## WHAT YOU SHOULD DO
In the records below, find each line that holds "decay" and return it.
>>>
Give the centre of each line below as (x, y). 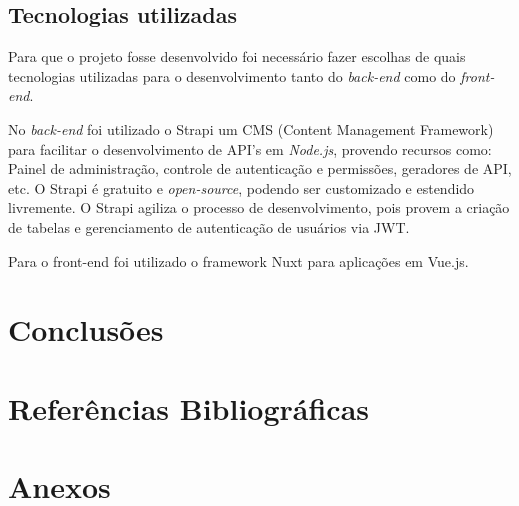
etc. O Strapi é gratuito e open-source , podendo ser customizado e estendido (241, 187)
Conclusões (86, 329)
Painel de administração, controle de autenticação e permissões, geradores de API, (260, 168)
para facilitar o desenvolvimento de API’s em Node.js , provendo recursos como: (250, 148)
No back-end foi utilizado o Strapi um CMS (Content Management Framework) (251, 128)
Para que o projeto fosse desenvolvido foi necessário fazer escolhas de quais (237, 56)
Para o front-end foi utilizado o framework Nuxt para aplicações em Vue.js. (238, 260)
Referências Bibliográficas (189, 407)
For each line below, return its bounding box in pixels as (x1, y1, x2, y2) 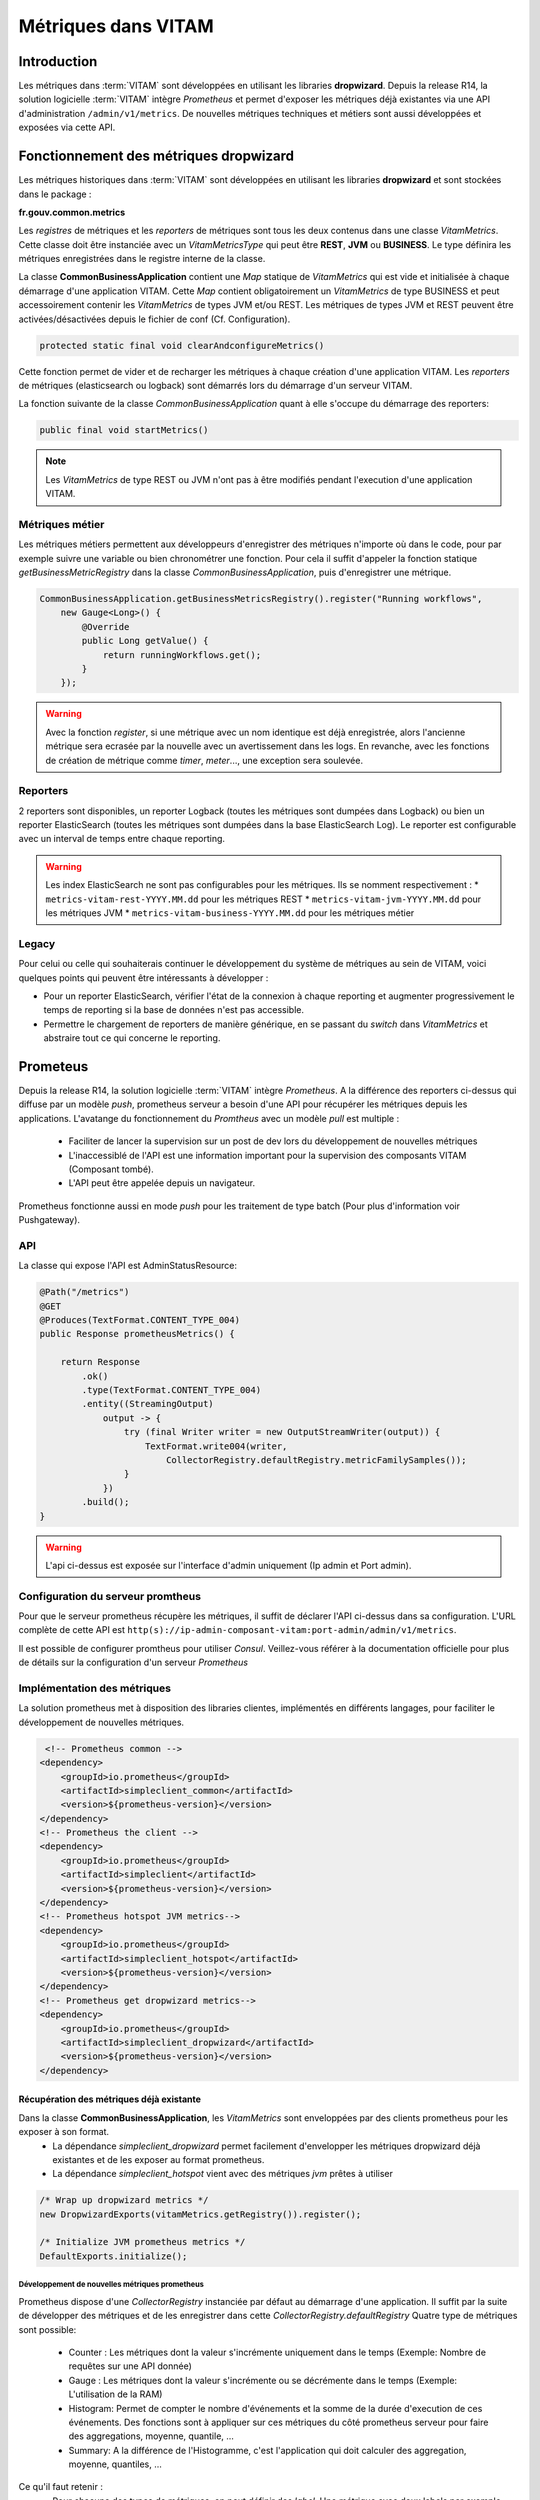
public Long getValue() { (81, 635, 209, 647)
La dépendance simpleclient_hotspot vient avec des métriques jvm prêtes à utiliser (52, 2168, 394, 2180)
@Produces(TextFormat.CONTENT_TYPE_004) (39, 1315, 240, 1326)
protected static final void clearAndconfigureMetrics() (39, 340, 325, 351)
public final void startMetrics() (39, 425, 209, 436)
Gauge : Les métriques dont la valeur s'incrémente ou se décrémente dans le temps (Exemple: (68, 2374, 458, 2386)
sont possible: (18, 2323, 77, 2335)
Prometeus (18, 1058, 89, 1075)
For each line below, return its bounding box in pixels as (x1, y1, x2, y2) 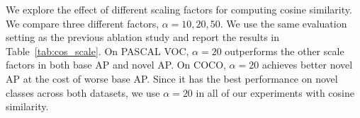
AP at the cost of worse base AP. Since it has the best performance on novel (6, 71, 338, 85)
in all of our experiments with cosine (196, 85, 354, 100)
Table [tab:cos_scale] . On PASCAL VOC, (6, 43, 189, 58)
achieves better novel (261, 57, 353, 72)
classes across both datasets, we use (6, 85, 160, 100)
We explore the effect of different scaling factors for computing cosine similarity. (6, 2, 352, 16)
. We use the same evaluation (220, 16, 347, 30)
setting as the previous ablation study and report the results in (6, 30, 280, 45)
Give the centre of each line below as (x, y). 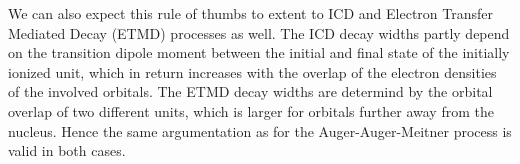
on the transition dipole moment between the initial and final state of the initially (259, 52)
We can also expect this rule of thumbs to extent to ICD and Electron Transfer (251, 13)
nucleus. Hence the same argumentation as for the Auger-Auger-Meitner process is (260, 130)
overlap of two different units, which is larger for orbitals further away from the (251, 110)
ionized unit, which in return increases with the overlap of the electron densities (252, 71)
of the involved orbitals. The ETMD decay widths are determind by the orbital (250, 91)
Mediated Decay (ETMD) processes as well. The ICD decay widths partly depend (259, 32)
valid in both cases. (67, 150)
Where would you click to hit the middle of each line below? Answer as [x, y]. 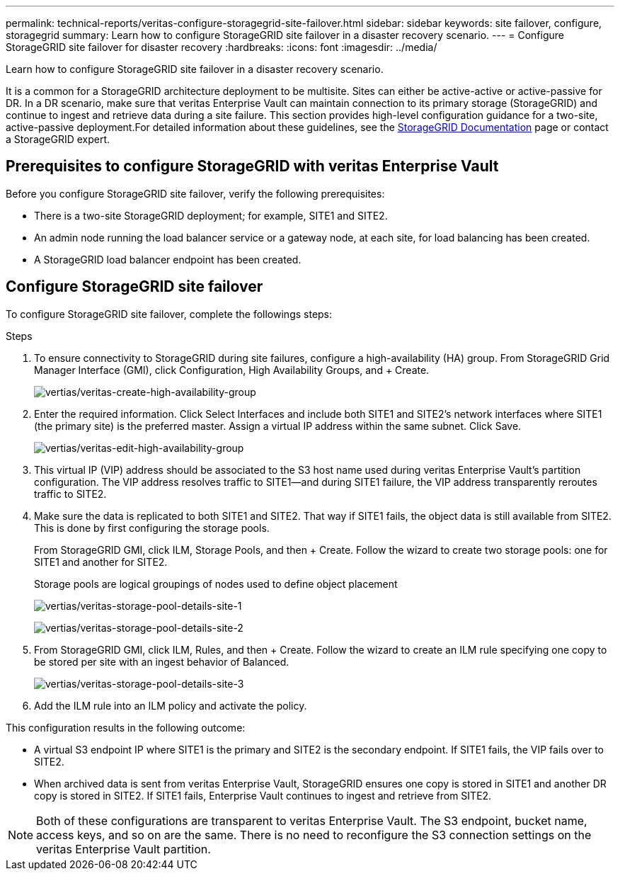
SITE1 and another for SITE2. [101, 562]
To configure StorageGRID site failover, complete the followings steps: [169, 314]
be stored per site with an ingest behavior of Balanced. [162, 661]
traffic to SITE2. [70, 494]
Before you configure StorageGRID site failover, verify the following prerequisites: [195, 193]
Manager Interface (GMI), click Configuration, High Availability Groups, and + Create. [232, 370]
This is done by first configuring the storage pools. [152, 528]
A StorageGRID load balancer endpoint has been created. [168, 259]
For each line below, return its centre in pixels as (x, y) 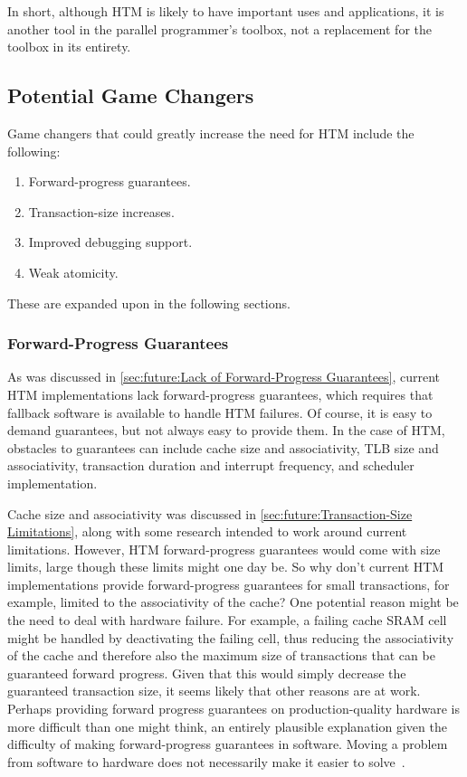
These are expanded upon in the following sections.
<<<
## EXERCISE SOLUTION
of the involved orbitals. The ETMD decay widths are determind by the orbital (250, 91)
Mediated Decay (ETMD) processes as well. The ICD decay widths partly depend (259, 32)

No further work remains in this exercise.